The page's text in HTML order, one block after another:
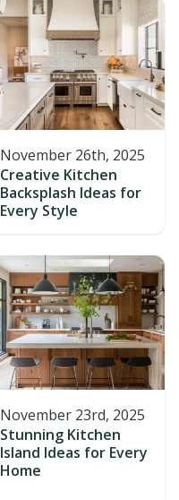
November 26th, 2025
Creative Kitchen
Backsplash Ideas for
Every Style
November 23rd, 2025
Stunning Kitchen
Island Ideas for Every
Home

HOW TO COMPLETE THIS TASK:
Reproduce every record above word for word. Leave the pictures out.

EXERCISE RESULT:
The page's text in HTML order, one block after another:
November 26th, 2025
Creative Kitchen
Backsplash Ideas for
Every Style
November 23rd, 2025
Stunning Kitchen
Island Ideas for Every
Home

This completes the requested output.